Parece irônico que eu, deficiente auditivo, seja tão apaixonado por ouvir. No entanto, os demais gozando da plena saúde de seus tímpanos seguem ignorando até a própria voz, porque apenas a surdez absoluta faz entender as intensas contradições dos discursos autofágicos dos hipócritas cultores de déspotas e ídolos que incendeiam uma nova Guerra Santa substituindo Maomé, Jesus e Moisés por chefes de partidos políticos que mentem, roubam e destroem na mesma medida, mas para esses idólatras acéfalos apenas seu ídolo de estimação é irretocável apesar da repetida contradição de seus salvadores iluminados cometerem as mesmas (e talvez piores) atrocidades que seu opositores. E, por isso, não suportando o indômito peso da sua própria contradição, que desnuda o pequeno tirano que existe dentro de si, faz reinar nos lábios o pútrido fel da intolerância. Intolerância que sufoca a liberdade diariamente sob o gládio demagógico de violação dos direitos e proteção dos desvalidos, esses mesmos desvalidos que se mostram ingênuos e frágeis, mas se aglutinam em uma quadrilha inexorável de violência para matar, sufocar, agredir e destruir tudo e todos que pensam de forma diferentes a si mesmo procurando, no final, aniquilar o cinza intermediário que coloca em xeque a existência do Preto e do Branco, pois já nos fazia indubtiável George Orwell em 1984 que o Preto e o Branco não têm o interesse de aniquilar o outro, mas apenas fingir essa disputa no velho teatro da intolerância. Esses mesmos frágeis e protegidos contra as fake news se aglutinam nos estádios de futebol, nos shows e nas liquidações e nesses espaços que, apesar de sua beleza, não representam a completude do mundo, vê-se emergir a corja alucinante e incompreensível de protestos pelo desempenho de um time de futebol (que por mais apaixonado que seja é tão útil quanto o desenvolvimento do desenho da Turma da Mônica que minha filha assiste) com socorro, até mesmo, à violência, ameaça e perseguições; vê-se emergir uma corja alucinada pelo celular novo de cada dia agarrar-se nas televisões atrás de mais um Xerife do Consumidor para conseguir sempre e o mais rápido possível um novo produto de consumo que amanhã será lixo no mar ou, ainda, filas colossais que duram semanas para assistir um espetáculo de música ruim e desagradável similar ao que meu filho faz quando brinca aleatoriamente no piano de brinquedo dele que tem no seu quarto.

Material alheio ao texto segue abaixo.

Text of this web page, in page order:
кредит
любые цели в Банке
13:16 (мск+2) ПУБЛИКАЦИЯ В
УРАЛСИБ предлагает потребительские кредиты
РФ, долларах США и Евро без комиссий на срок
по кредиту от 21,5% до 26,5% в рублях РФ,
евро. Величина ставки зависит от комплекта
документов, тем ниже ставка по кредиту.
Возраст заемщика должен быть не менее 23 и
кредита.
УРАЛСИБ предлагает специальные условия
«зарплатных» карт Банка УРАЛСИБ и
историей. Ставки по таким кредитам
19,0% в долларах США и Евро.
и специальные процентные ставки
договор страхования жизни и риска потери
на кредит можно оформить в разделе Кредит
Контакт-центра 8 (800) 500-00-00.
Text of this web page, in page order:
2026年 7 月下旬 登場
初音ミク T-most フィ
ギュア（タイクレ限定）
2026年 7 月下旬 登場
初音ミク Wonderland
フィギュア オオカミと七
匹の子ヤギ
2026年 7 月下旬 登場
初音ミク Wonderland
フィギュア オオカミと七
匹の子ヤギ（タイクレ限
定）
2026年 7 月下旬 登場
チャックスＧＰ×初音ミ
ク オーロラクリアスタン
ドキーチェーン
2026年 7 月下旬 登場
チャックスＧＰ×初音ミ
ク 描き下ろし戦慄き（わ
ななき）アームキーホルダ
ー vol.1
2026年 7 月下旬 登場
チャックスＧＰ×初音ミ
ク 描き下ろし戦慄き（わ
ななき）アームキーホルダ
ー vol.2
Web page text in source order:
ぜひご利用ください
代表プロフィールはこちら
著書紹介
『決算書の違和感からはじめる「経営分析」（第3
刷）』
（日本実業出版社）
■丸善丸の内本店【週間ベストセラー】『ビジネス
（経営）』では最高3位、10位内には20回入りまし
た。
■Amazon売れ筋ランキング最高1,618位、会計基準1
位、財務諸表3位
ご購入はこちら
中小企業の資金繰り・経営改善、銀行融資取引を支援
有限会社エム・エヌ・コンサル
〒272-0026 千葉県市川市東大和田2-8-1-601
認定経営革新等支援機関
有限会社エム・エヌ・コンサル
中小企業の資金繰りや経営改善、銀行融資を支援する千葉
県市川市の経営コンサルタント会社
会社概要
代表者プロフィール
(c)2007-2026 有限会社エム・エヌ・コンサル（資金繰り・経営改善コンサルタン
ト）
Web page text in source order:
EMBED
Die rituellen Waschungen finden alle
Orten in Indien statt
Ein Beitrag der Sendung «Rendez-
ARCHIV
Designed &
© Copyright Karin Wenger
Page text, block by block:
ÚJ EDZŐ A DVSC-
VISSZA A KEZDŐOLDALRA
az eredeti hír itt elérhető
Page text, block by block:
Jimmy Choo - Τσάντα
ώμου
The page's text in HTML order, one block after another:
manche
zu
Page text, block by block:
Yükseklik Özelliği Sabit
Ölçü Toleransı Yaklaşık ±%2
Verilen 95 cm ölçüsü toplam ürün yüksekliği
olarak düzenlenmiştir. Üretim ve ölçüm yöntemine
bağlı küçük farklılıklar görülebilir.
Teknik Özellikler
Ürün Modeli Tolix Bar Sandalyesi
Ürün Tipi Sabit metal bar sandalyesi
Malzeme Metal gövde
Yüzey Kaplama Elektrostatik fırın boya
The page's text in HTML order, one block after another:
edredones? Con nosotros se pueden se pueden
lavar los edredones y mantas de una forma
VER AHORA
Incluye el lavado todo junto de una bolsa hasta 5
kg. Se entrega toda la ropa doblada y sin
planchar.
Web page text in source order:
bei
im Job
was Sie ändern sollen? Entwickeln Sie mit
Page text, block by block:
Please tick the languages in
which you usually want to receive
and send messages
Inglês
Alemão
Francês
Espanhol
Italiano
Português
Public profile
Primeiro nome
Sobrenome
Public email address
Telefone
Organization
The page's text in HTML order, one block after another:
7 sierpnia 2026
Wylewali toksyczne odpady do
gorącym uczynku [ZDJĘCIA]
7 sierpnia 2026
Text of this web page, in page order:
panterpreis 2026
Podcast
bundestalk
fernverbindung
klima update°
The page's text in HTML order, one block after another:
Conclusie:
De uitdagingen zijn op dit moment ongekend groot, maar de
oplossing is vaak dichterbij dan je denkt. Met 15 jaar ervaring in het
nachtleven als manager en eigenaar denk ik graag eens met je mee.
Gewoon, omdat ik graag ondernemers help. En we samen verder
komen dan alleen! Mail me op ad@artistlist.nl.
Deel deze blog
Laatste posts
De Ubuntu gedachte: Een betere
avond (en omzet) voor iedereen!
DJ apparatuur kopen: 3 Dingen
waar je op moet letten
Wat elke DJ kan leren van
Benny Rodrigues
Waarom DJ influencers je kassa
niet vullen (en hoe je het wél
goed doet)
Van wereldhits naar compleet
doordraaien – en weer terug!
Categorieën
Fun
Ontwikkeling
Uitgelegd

São 10:26 da manhã e já estou escrevendo este ensaio por tempo demais... As cenas são infinitas e a epopeia contra a liberdade não cessa. Exemplos não faltam, alguns inclusive indizíveis. Todavia, fica em mim apenas uma dimensão de cunho um pouco mais filosófica: a grande e mais mágica característica do ser humano (ontológica, deontológica e epistemologicamente) é sua capacidade de pensar e fazer-se perceber seu pensamento pelo manuseio da palavra falada ou escrita. Uma capacidade que tenho uma admiração incontável e um prazer indescritível de, ao final do dia, sentar-me na minha varanda ou no final de ano sentar-me na areia e tentar compreender as convulsões incalculáveis do mundo em meus sentidos, sensações e experiências. Ficam ali, na areia, perguntas como o sentido da vida, a natureza do amor, o destino do ser e o bom viver entre os homens. Imagino-me, nessa quarta-feira, sob as roupas conspurcadas de um intolerante: pode o convencimento do erro ser imposto? A pena de prisão, a perda dos bens ou até a pena de morte converterá esse ser em um paladino da tolerância? Imagino-me, ali, sentado sob o sangue vicejante do ódio que tantos carregam nos braços (apesar de lábios sofistas que invocam o benfazejo amor), seria possível, então, que mais ódio converter-me-ia em um ser angelical como a iluminação repentina de Saulo, O Perseguidor em Paulo, O Apóstolo? Tudo parece me provar absolutamente o contrário (inclusive historicamente quando o diabólico III Reich utilizou-se das mesmas ferramentas de controle para perpetuar seu poder e, antes, para justificar teorias conspiratórias e transformá-los em mártires), pois, ao final e ao cabo, não consigo imaginar como a violência estatal poderá mudar aquilo que é mais intrínseco ao Homem: seu pensamento sem que, para tanto, precise destruí-lo por completo a ponto de finalmente desumanizá-lo.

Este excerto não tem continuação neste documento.